= Philip Steegman =

British portrait painter (1903–1952)

Philip Steegman (1903–1952) was a portrait painter, sculptor, writer and illustrator.

==Biography==
Philip Steegman was born in 1903, the son of Edward John Steegmann, a bacteriologist in the Royal Navy. His older brother was John Steegman, a writer on art and architecture.

In 1926 he took the portrait of David Stuart Horner, currently at the Brighton Museum & Art Gallery and in 1931 that of W. Somerset Maugham, currently at the National Portrait Gallery in London. He had his First Exhibition at the Claridge Gallery's in 1932.

In the later 1930s, Steegman travelled in India and from the experience he wrote the book Indian Ink (1940).

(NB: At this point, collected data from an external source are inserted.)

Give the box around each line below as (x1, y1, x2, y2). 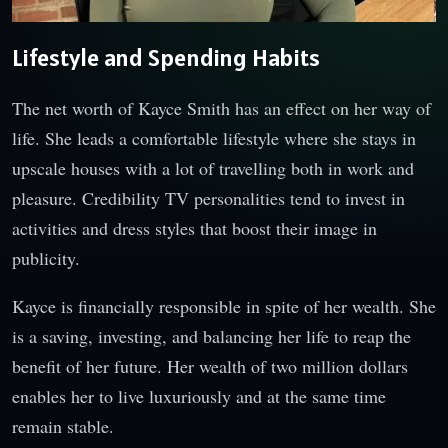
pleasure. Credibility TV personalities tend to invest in (12, 185, 405, 210)
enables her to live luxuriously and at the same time (12, 383, 386, 408)
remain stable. (12, 413, 114, 438)
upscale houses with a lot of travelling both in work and (12, 155, 414, 180)
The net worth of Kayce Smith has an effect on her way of (12, 95, 431, 120)
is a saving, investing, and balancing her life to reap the (12, 323, 411, 348)
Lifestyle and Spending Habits (12, 41, 320, 73)
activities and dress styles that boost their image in (12, 215, 377, 240)
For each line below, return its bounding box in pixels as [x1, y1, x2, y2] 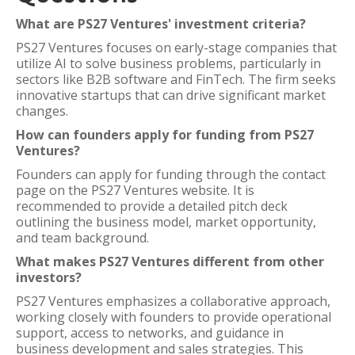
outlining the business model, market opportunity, [16, 213, 316, 231]
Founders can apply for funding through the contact [16, 166, 326, 183]
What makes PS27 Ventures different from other [16, 253, 324, 270]
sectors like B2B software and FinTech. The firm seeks [16, 71, 336, 88]
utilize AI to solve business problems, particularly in [16, 55, 321, 72]
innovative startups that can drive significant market [16, 86, 326, 104]
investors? [16, 269, 82, 286]
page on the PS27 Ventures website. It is [16, 181, 254, 199]
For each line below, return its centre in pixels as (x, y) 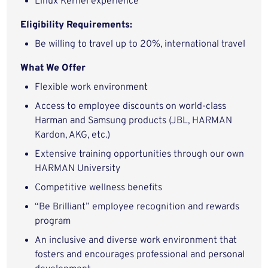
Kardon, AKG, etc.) (73, 135)
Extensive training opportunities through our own (140, 154)
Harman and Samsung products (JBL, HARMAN (134, 121)
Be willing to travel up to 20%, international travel (140, 44)
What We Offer (53, 68)
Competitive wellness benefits (99, 188)
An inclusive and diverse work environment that (136, 240)
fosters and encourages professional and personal (140, 255)
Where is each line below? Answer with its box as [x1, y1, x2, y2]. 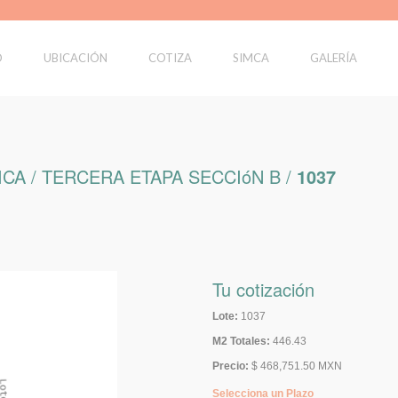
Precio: [211, 360, 249, 372]
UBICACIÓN [44, 51, 107, 65]
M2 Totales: [211, 335, 270, 347]
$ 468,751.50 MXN [251, 360, 342, 372]
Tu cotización [211, 276, 314, 302]
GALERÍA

Philip Steegman died in 1952, in New Orleans; his wife Elizabeth in 1967.

In 1966, Elizabeth Steegman donated The Chinese Chef (Portrait of Hing) to the New Orleans Jazz Museum, one of her late husband's most valued canvasses. The portrait dated back 1932 and it was painted by Philip Steegman at Aston Rowant, Oxfordshire. The model was the Steegman's houseboy at that time, Hing. In 2012 the portrait, initially estimated between £6,000 and £8,000, was sold at £11,250 (£ in dollars) at an auction by Christie's.